* [Data supplied]:
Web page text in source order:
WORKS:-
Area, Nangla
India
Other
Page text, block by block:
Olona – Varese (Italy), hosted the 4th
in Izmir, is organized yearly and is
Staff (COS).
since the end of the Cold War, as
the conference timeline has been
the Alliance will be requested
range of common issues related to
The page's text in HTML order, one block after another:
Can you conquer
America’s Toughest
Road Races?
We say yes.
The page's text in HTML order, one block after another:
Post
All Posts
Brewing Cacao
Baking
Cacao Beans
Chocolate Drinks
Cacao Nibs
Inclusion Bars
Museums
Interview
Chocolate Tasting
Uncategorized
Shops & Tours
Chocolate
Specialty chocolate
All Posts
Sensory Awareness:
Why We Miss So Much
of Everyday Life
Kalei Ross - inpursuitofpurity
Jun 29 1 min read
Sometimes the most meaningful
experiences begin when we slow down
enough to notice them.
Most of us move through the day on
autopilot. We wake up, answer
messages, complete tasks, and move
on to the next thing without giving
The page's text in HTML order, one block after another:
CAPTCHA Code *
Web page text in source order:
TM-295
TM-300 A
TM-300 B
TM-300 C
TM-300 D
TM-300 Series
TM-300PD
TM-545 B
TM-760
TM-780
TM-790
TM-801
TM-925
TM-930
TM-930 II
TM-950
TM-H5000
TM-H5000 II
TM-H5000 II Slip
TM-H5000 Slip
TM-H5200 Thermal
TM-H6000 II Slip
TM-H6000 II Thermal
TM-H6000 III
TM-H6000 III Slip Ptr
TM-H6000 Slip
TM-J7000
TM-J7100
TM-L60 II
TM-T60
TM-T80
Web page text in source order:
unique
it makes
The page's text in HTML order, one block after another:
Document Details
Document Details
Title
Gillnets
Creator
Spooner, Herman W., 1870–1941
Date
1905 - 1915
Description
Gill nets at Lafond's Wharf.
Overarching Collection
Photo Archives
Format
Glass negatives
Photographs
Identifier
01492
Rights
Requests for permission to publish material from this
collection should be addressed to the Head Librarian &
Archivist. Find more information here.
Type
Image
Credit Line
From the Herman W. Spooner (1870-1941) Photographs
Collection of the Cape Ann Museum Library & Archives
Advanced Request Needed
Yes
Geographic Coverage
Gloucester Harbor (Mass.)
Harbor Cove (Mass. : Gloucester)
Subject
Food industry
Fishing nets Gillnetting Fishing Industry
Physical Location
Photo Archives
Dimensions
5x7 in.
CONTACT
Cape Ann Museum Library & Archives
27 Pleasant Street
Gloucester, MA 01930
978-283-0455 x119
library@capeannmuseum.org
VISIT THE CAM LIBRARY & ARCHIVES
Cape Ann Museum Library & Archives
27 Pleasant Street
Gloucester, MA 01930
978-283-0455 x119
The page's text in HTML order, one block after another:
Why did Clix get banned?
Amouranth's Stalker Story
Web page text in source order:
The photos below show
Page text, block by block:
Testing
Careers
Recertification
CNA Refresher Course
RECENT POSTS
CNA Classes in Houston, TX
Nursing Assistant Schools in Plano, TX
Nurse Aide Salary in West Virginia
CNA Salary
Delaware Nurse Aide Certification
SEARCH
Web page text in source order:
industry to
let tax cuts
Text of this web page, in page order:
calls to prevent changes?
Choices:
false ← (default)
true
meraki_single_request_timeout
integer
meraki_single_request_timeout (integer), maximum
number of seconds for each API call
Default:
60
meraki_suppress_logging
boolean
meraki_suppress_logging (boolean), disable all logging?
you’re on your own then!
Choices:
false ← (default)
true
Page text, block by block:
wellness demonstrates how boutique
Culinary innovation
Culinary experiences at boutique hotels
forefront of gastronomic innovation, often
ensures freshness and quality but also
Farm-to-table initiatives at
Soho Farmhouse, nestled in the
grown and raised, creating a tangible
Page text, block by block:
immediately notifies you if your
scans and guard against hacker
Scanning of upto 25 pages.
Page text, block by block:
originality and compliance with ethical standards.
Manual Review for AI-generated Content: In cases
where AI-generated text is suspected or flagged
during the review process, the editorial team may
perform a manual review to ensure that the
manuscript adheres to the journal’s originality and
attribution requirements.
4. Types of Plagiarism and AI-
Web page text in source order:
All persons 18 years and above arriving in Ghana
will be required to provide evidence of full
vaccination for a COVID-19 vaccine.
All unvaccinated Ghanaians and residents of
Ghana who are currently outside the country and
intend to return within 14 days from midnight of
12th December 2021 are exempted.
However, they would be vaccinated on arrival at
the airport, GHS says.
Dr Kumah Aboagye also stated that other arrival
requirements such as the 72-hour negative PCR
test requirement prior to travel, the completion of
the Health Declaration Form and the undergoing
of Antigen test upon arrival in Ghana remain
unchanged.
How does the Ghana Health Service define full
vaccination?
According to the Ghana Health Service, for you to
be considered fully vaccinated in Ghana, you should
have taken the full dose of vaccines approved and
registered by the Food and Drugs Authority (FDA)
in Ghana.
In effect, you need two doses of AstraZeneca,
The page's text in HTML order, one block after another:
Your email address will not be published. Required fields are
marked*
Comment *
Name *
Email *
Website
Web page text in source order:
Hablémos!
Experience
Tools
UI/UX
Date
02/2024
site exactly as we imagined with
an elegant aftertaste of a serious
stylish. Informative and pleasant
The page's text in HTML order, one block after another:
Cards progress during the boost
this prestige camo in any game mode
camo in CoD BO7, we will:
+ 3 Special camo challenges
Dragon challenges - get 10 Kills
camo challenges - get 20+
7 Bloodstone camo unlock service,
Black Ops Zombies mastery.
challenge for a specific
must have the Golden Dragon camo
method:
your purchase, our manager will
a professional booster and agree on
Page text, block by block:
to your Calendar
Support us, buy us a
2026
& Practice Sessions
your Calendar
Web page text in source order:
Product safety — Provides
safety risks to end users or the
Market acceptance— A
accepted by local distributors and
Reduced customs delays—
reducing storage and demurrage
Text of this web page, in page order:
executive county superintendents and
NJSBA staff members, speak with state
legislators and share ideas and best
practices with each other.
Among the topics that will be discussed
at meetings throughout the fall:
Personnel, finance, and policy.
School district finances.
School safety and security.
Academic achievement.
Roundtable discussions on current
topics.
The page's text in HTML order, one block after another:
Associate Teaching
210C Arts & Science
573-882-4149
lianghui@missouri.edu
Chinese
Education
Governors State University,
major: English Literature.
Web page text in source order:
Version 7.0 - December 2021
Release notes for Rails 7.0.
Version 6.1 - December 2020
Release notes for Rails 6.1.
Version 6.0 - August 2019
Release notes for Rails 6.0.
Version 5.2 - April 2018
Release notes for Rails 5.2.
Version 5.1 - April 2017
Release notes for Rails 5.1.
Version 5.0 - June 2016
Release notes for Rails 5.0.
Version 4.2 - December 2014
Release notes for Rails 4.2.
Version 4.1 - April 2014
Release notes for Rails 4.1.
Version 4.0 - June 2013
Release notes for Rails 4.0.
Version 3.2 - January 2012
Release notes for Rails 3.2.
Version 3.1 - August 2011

* [Exercise description]: Reproduce the material precisely, including every line.

* [Answer section]:
Web page text in source order:
WORKS:-
Area, Nangla
India
Other
Page text, block by block:
Olona – Varese (Italy), hosted the 4th
in Izmir, is organized yearly and is
Staff (COS).
since the end of the Cold War, as
the conference timeline has been
the Alliance will be requested
range of common issues related to
The page's text in HTML order, one block after another:
Can you conquer
America’s Toughest
Road Races?
We say yes.
The page's text in HTML order, one block after another:
Post
All Posts
Brewing Cacao
Baking
Cacao Beans
Chocolate Drinks
Cacao Nibs
Inclusion Bars
Museums
Interview
Chocolate Tasting
Uncategorized
Shops & Tours
Chocolate
Specialty chocolate
All Posts
Sensory Awareness:
Why We Miss So Much
of Everyday Life
Kalei Ross - inpursuitofpurity
Jun 29 1 min read
Sometimes the most meaningful
experiences begin when we slow down
enough to notice them.
Most of us move through the day on
autopilot. We wake up, answer
messages, complete tasks, and move
on to the next thing without giving
The page's text in HTML order, one block after another:
CAPTCHA Code *
Web page text in source order:
TM-295
TM-300 A
TM-300 B
TM-300 C
TM-300 D
TM-300 Series
TM-300PD
TM-545 B
TM-760
TM-780
TM-790
TM-801
TM-925
TM-930
TM-930 II
TM-950
TM-H5000
TM-H5000 II
TM-H5000 II Slip
TM-H5000 Slip
TM-H5200 Thermal
TM-H6000 II Slip
TM-H6000 II Thermal
TM-H6000 III
TM-H6000 III Slip Ptr
TM-H6000 Slip
TM-J7000
TM-J7100
TM-L60 II
TM-T60
TM-T80
Web page text in source order:
unique
it makes
The page's text in HTML order, one block after another:
Document Details
Document Details
Title
Gillnets
Creator
Spooner, Herman W., 1870–1941
Date
1905 - 1915
Description
Gill nets at Lafond's Wharf.
Overarching Collection
Photo Archives
Format
Glass negatives
Photographs
Identifier
01492
Rights
Requests for permission to publish material from this
collection should be addressed to the Head Librarian &
Archivist. Find more information here.
Type
Image
Credit Line
From the Herman W. Spooner (1870-1941) Photographs
Collection of the Cape Ann Museum Library & Archives
Advanced Request Needed
Yes
Geographic Coverage
Gloucester Harbor (Mass.)
Harbor Cove (Mass. : Gloucester)
Subject
Food industry
Fishing nets Gillnetting Fishing Industry
Physical Location
Photo Archives
Dimensions
5x7 in.
CONTACT
Cape Ann Museum Library & Archives
27 Pleasant Street
Gloucester, MA 01930
978-283-0455 x119
library@capeannmuseum.org
VISIT THE CAM LIBRARY & ARCHIVES
Cape Ann Museum Library & Archives
27 Pleasant Street
Gloucester, MA 01930
978-283-0455 x119
The page's text in HTML order, one block after another:
Why did Clix get banned?
Amouranth's Stalker Story
Web page text in source order:
The photos below show
Page text, block by block:
Testing
Careers
Recertification
CNA Refresher Course
RECENT POSTS
CNA Classes in Houston, TX
Nursing Assistant Schools in Plano, TX
Nurse Aide Salary in West Virginia
CNA Salary
Delaware Nurse Aide Certification
SEARCH
Web page text in source order:
industry to
let tax cuts
Text of this web page, in page order:
calls to prevent changes?
Choices:
false ← (default)
true
meraki_single_request_timeout
integer
meraki_single_request_timeout (integer), maximum
number of seconds for each API call
Default:
60
meraki_suppress_logging
boolean
meraki_suppress_logging (boolean), disable all logging?
you’re on your own then!
Choices:
false ← (default)
true
Page text, block by block:
wellness demonstrates how boutique
Culinary innovation
Culinary experiences at boutique hotels
forefront of gastronomic innovation, often
ensures freshness and quality but also
Farm-to-table initiatives at
Soho Farmhouse, nestled in the
grown and raised, creating a tangible
Page text, block by block:
immediately notifies you if your
scans and guard against hacker
Scanning of upto 25 pages.
Page text, block by block:
originality and compliance with ethical standards.
Manual Review for AI-generated Content: In cases
where AI-generated text is suspected or flagged
during the review process, the editorial team may
perform a manual review to ensure that the
manuscript adheres to the journal’s originality and
attribution requirements.
4. Types of Plagiarism and AI-
Web page text in source order:
All persons 18 years and above arriving in Ghana
will be required to provide evidence of full
vaccination for a COVID-19 vaccine.
All unvaccinated Ghanaians and residents of
Ghana who are currently outside the country and
intend to return within 14 days from midnight of
12th December 2021 are exempted.
However, they would be vaccinated on arrival at
the airport, GHS says.
Dr Kumah Aboagye also stated that other arrival
requirements such as the 72-hour negative PCR
test requirement prior to travel, the completion of
the Health Declaration Form and the undergoing
of Antigen test upon arrival in Ghana remain
unchanged.
How does the Ghana Health Service define full
vaccination?
According to the Ghana Health Service, for you to
be considered fully vaccinated in Ghana, you should
have taken the full dose of vaccines approved and
registered by the Food and Drugs Authority (FDA)
in Ghana.
In effect, you need two doses of AstraZeneca,
The page's text in HTML order, one block after another:
Your email address will not be published. Required fields are
marked*
Comment *
Name *
Email *
Website
Web page text in source order:
Hablémos!
Experience
Tools
UI/UX
Date
02/2024
site exactly as we imagined with
an elegant aftertaste of a serious
stylish. Informative and pleasant
The page's text in HTML order, one block after another:
Cards progress during the boost
this prestige camo in any game mode
camo in CoD BO7, we will:
+ 3 Special camo challenges
Dragon challenges - get 10 Kills
camo challenges - get 20+
7 Bloodstone camo unlock service,
Black Ops Zombies mastery.
challenge for a specific
must have the Golden Dragon camo
method:
your purchase, our manager will
a professional booster and agree on
Page text, block by block:
to your Calendar
Support us, buy us a
2026
& Practice Sessions
your Calendar
Web page text in source order:
Product safety — Provides
safety risks to end users or the
Market acceptance— A
accepted by local distributors and
Reduced customs delays—
reducing storage and demurrage
Text of this web page, in page order:
executive county superintendents and
NJSBA staff members, speak with state
legislators and share ideas and best
practices with each other.
Among the topics that will be discussed
at meetings throughout the fall:
Personnel, finance, and policy.
School district finances.
School safety and security.
Academic achievement.
Roundtable discussions on current
topics.
The page's text in HTML order, one block after another:
Associate Teaching
210C Arts & Science
573-882-4149
lianghui@missouri.edu
Chinese
Education
Governors State University,
major: English Literature.
Web page text in source order:
Version 7.0 - December 2021
Release notes for Rails 7.0.
Version 6.1 - December 2020
Release notes for Rails 6.1.
Version 6.0 - August 2019
Release notes for Rails 6.0.
Version 5.2 - April 2018
Release notes for Rails 5.2.
Version 5.1 - April 2017
Release notes for Rails 5.1.
Version 5.0 - June 2016
Release notes for Rails 5.0.
Version 4.2 - December 2014
Release notes for Rails 4.2.
Version 4.1 - April 2014
Release notes for Rails 4.1.
Version 4.0 - June 2013
Release notes for Rails 4.0.
Version 3.2 - January 2012
Release notes for Rails 3.2.
Version 3.1 - August 2011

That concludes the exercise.